Seduti a tavola, gli uni di fronte agli altri. Credenti e non credenti, ognuno col proprio bagaglio di diversità. Parlare e conoscersi. Questa è la ricetta di una serata riuscita, quella organizzata dalla Comunità islamica di Fusignano nella serata di domenica 3 luglio al civico 25 di via dell’artigianato in occasione dell’Iftar, la festa che ha interrotto per una serata il Ramadan, mese sacro all’Islam, chiuso ufficialmente nella serata di martedì 6.
Bensadiq, com’è andata la festa dell’Iftar?
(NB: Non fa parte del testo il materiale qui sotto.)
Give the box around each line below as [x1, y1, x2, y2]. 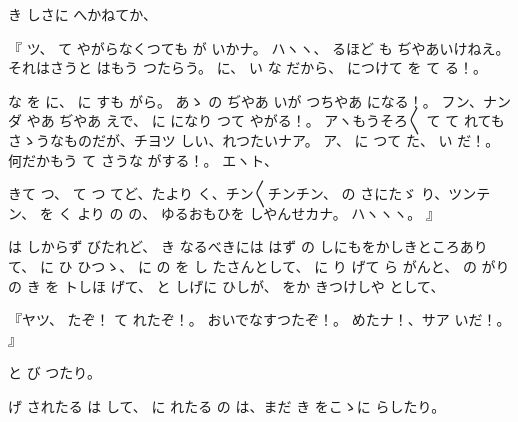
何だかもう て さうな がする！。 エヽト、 [8, 149, 278, 170]
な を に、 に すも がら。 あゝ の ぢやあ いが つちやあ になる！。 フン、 [8, 90, 483, 111]
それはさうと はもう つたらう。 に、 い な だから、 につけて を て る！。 [8, 57, 487, 78]
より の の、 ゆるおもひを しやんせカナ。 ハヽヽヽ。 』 [77, 202, 440, 223]
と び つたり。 [8, 362, 102, 383]
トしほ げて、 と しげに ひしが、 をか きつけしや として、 [63, 275, 445, 296]
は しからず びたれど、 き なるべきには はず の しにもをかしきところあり [8, 236, 488, 257]
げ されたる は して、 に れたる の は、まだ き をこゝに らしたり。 [8, 395, 446, 416]
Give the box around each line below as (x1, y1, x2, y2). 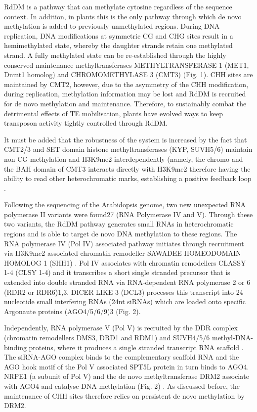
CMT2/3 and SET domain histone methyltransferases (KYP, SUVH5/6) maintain (4, 144, 253, 154)
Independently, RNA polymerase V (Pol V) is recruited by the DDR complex (4, 322, 238, 333)
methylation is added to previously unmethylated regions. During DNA (4, 21, 220, 31)
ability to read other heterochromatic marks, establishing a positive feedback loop (4, 173, 252, 183)
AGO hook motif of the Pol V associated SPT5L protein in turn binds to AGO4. (4, 361, 249, 371)
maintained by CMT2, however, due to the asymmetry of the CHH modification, (4, 79, 249, 89)
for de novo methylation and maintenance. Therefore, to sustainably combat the (4, 98, 247, 108)
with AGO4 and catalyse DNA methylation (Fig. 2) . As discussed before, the (4, 380, 240, 391)
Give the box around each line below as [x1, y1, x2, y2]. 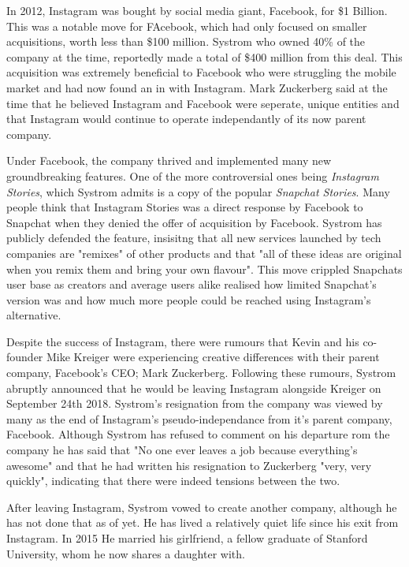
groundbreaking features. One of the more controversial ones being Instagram [6, 167, 379, 184]
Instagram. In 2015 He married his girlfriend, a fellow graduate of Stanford [6, 530, 368, 546]
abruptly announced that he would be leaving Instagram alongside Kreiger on [6, 379, 381, 396]
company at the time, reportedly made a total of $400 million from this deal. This [6, 48, 403, 65]
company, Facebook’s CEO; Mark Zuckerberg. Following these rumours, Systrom [6, 364, 396, 381]
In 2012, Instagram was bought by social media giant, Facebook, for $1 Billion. [6, 2, 388, 18]
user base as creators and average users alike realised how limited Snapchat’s [6, 276, 377, 293]
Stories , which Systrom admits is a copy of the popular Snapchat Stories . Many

«E’ andata bene. Forse troppo caldo – sorride Abdellah Bensadiq, presidente delle Comunità islamiche dell’Emilia Romagna -, ma è stata un successo, vista la presenza di oltre 400 persone, con fedeli giunti da vari angoli della regione e oltre 70 persone non musulmane. C’erano rappresentanti delle istituzioni e delle associazioni di volontariato, un bell’esempio di integrazione. Vengono organizzate molte manifestazioni di questo tipo in tutta Italia, aperte a credenti e non credenti. Ma a Fusignano siamo stati tra i primi, almeno sette anni fa, e oggi l’evento è tra i più importanti».
Il centro islamico si è aperto alla comunità romagnola?
«I non credenti hanno potuto assistere alla preghiera all’interno del centro. E dal momento che musulmani e non musulmani sono abituati a formare gruppi separati, li abbiamo sistemati sui lati opposti dei tavoli, gli uni di fronte agli altri: tutti gli invitati hanno fraternizzato, cenato e dialogato tra loro. Erano tutti contentissimi».
Gli ultimi giorni di Ramadan sono stati sconvolti da paurose azioni terroristiche targate Stato islamico…
«Ovviamente tutti i partecipanti hanno condannato fermamente tutte le azioni criminali accadute in queste settimane: azioni compiute da stupidi, ignoranti, che nulla hanno a che fare con la religione. Siamo tutti addolorati per la barbara esecuzione dei nostri connazionali (Bensadiq è nato in Marocco, ma è cittadino italiano al cento per cento, nda) e gli atti che hanno colpito alcuni luoghi sacri all’Islam. Si tratta di criminali che non conoscono la vera religione. Ma qualcosa in Italia è cambiato: la gente oramai distingue tra i veri musulmani e i criminali».
Il percorso per l’integrazione è ancora lungo?
«Forse per una vera integrazione occorrerà aspettare ancora 10 o 20 anni, con ragazzi dalla cittadinanza italiana, musulmani e non, inseriti nel tessuto sociale e con un buon livello di cultura. Allora non avrà più senso parlare di integrazione, allora sarà tutto normale. Oggi noi dobbiamo promuovere un percorso, incontri aperti a musulmani e non assieme a persone esperte di religione, per far conoscere il vero Islam. I versetti del Corano parlano di pace, solo la loro interpretazione sbagliata può fare male. L’ignoranza è un male che vogliamo combattere insieme, promuovendo conoscenza e amicizia».